**Record set**
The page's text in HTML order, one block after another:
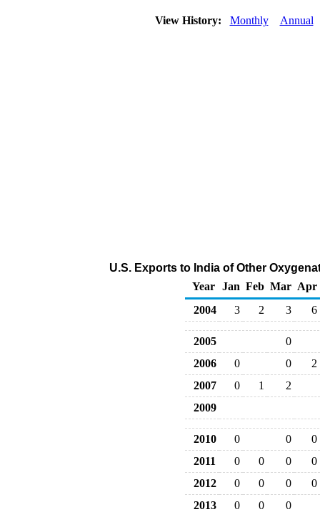
View History: Monthly Annual
U.S. Exports to India of Other
Year
Jan Feb Mar Apr
2004
3 2 3 6
2005
0
2006
0 0
2
2007
0 1
2
2009
2010 0 0
0
2011
0 0 0
0
2012
0 0 0
0
2013
0 0
0

**Your assignment**
The whole listing above is to be printed again exactly; pictures stay out of it.

**Response**
The page's text in HTML order, one block after another:
View History: Monthly Annual
U.S. Exports to India of Other
Year
Jan Feb Mar Apr
2004
3 2 3 6
2005
0
2006
0 0
2
2007
0 1
2
2009
2010 0 0
0
2011
0 0 0
0
2012
0 0 0
0
2013
0 0
0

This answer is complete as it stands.